Associate Justice of the New Hampshire Supreme Court
- In office July 8, 2009 – July 1, 2017
- Appointed by: John H. Lynch
- Succeeded by: Anna Hantz Marconi

Judge of the New Hampshire Superior Court
- In office 1992–2009

Personal details
- Born: Carol Ann Knott July 10, 1947 (age 78)
- Spouse: Edward J. Conboy
- Education: University of Connecticut (BA) University of New Hampshire (JD)

Military service
- Branch/service: United States Air Force
- Years of service: 1969-1971
- Rank: First Lieutenant

= Carol Ann Conboy =

American judge

Carol Ann Conboy (born July 10, 1947) is an American lawyer, former teacher, and former justice of the New Hampshire Supreme Court.

==Education==
She graduated from the University of Connecticut with a Bachelor of Arts in 1969 and from the Franklin Pierce Law Center, now known as University of New Hampshire School of Law with a Juris Doctor in 1978.

==Military service==
After graduating from the University of Connecticut, she joined the United States Air Force and went to Officer Training School at Lackland Air Force Base in Texas. She was commissioned as an officer and served in Boston during the Vietnam War era until resigning her commission as a First Lieutenant in 1971.

==Teaching career==
She taught English at Merrimack Valley High School in Penacook and Southside Junior High School in Manchester.

==Law career==
From 1978 to 1979, she clerked for then-Chief Judge Shane Devine of the United States District Court for the District of New Hampshire. From 1980 to 1992, she was a partner in the New Hampshire law firm of McLane, Graf, Raulerson and Middleton. From 1992 to 2009, she served as a Judge on the New Hampshire Superior Court.
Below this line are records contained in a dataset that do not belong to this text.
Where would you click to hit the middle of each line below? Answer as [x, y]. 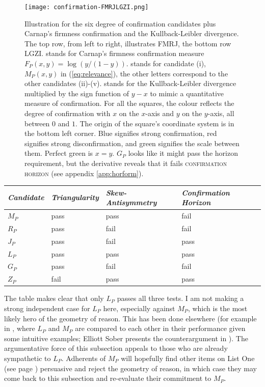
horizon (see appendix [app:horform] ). [84, 173]
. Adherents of [84, 358]
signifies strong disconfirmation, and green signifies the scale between [132, 143]
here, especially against [139, 308]
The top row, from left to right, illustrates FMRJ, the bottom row [128, 43]
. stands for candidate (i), [166, 63]
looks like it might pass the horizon [183, 153]
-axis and [160, 113]
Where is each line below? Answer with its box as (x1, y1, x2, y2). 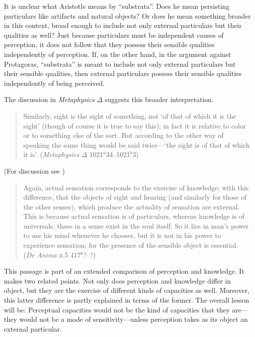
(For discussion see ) (4, 165, 65, 176)
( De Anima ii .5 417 (23, 249, 81, 259)
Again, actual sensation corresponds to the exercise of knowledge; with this (23, 182, 249, 192)
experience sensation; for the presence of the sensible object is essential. (23, 240, 238, 250)
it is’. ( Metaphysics (23, 149, 79, 159)
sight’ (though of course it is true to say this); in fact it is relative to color (23, 120, 246, 130)
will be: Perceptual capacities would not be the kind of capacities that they (4, 304, 230, 314)
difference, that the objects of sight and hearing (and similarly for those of (23, 192, 247, 202)
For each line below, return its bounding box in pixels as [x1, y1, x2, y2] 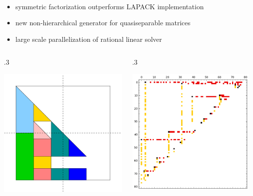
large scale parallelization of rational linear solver [15, 34, 162, 44]
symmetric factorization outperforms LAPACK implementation [15, 1, 204, 11]
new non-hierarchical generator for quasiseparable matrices [15, 18, 191, 28]
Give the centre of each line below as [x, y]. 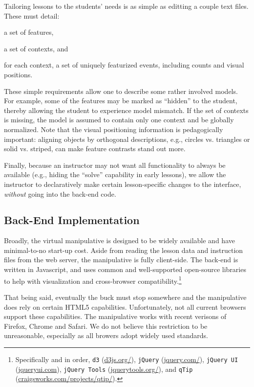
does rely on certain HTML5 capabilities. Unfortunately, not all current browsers [125, 307]
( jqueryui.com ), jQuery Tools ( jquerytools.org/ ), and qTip [104, 369]
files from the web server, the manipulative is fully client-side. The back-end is [121, 260]
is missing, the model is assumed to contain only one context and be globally [119, 120]
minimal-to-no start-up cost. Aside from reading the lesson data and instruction [124, 250]
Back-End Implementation [72, 220]
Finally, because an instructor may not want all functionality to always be [115, 165]
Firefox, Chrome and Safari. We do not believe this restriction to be [106, 326]
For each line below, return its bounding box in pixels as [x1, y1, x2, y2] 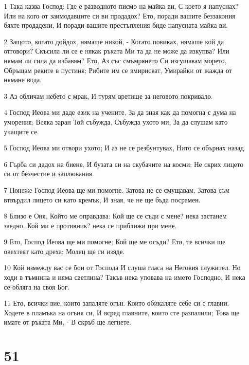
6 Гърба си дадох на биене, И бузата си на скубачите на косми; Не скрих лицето [4, 159, 244, 169]
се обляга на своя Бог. [4, 281, 70, 292]
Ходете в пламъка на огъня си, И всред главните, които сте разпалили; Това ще [4, 307, 240, 317]
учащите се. [4, 126, 39, 136]
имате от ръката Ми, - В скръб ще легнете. [4, 317, 131, 327]
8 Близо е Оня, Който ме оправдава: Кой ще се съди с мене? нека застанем [4, 211, 227, 221]
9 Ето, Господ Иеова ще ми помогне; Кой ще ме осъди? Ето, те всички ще [4, 237, 226, 247]
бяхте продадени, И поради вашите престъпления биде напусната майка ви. [4, 20, 228, 30]
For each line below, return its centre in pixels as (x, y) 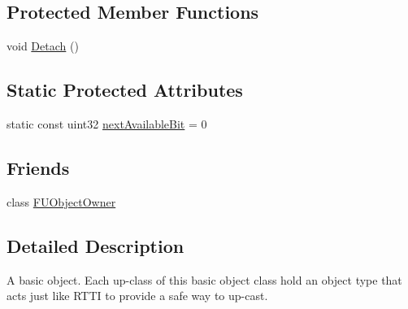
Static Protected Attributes (125, 90)
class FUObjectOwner (61, 201)
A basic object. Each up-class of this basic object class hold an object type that (204, 279)
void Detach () (43, 46)
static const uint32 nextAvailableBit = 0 (107, 124)
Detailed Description (95, 245)
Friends (38, 167)
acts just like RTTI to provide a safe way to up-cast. (137, 296)
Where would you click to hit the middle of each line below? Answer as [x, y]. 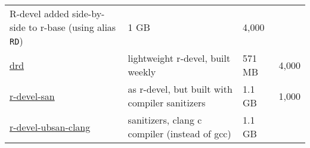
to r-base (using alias [72, 27]
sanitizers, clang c [165, 120]
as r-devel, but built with [180, 89]
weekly [142, 72]
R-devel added [39, 13]
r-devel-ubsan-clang [50, 127]
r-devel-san [32, 96]
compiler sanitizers [167, 103]

While on the Superior Court, she was a Supervisory Justice of the Merrimack County Superior Court and served as Chair of the New Hampshire Supreme Court Advisory Committee on Judicial Ethics, and Chair of the New Hampshire Superior Court Sentence Review Board.

In 2009, Governor John Lynch nominated her to serve as an associate justice on the New Hampshire Supreme Court. She was sworn in on July 8, 2009 and served on the court until her retirement on July 1, 2017.

==Personal life==
Carol married Edward J. Conboy while in the Air Force. Together they had three children (Thomas, Paul, and David). Edward died on April 15, 2009.